The 788 TTrials participants were ≥ 65 years and had evidence of sexual dysfunction, diminished vitality, and/or mobility disability, and an average of two TT < 275 ng/dL.

INTERVENTIONS

None.

MAIN OUTCOME MEASURES

Question 4 of Psychosocial Daily Questionnaire (PDQ-Q4), the FACIT-Fatigue Scale, and the 6-minute walk test.

RESULTS

Baseline serum TT and FT, but not E2 or SHBG levels had small, but statistically significant associations with validated measures of sexual desire, erectile function, and sexual activity. None of these hormones was significantly associated within or across trials with FACIT-Fatigue, PHQ-9 Depression or Physical Function-10 scores, or gait speed.

CONCLUSIONS

FT and TT levels were consistently, independently, and positively associated, albeit to a small degree, with measures of sexual desire, erectile function, and sexual activity, but not with measures of vitality or physical function in symptomatic older men with low T who qualified for the TTrials.

摘要

背景

性功能障碍、活力低下和身体功能不佳的患病率随年龄增长而增加,总睾酮(TT)和游离睾酮(FT)水平降低的患病率也是如此。
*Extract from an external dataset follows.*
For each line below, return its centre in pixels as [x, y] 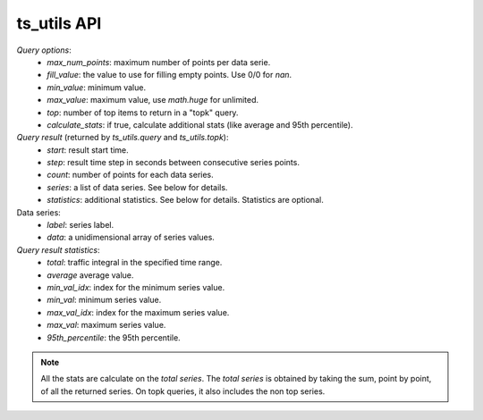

然而,老年男性性激素与年龄相关变化之间的关系尚不清楚。

目的

检验以下假设:在参与睾酮试验(TTrials)的有症状且睾酮水平低的老年男性中,基线血清TT、FT、雌二醇(E2)和性激素结合球蛋白(SHBG)水平与性功能、活力和身体功能独立相关。

设计

对TTrials中的基线测量进行横断面研究。

地点

该研究在美国的12个地点进行。

参与者

788名TTrials参与者年龄≥65岁,有性功能障碍、活力下降和/或行动不便的证据,且平均两次TT<275 ng/dL。

干预措施

无。

主要观察指标

心理社会日常问卷(PDQ-Q4)的问题4、FACIT疲劳量表和6分钟步行试验。

结果

基线血清TT和FT,但E2或SHBG水平与性欲、勃起功能和性活动的有效测量指标有小但具有统计学意义的关联。这些激素在试验内或试验间均与FACIT疲劳、PHQ-9抑郁或身体功能-10评分或步速无显著关联。

结论

在符合TTrials条件的有症状且睾酮水平低的老年男性中,FT和TT水平始终、独立且呈正相关,尽管程度较小,与性欲、勃起功能和性活动的测量指标相关,但与活力或身体功能的测量指标无关。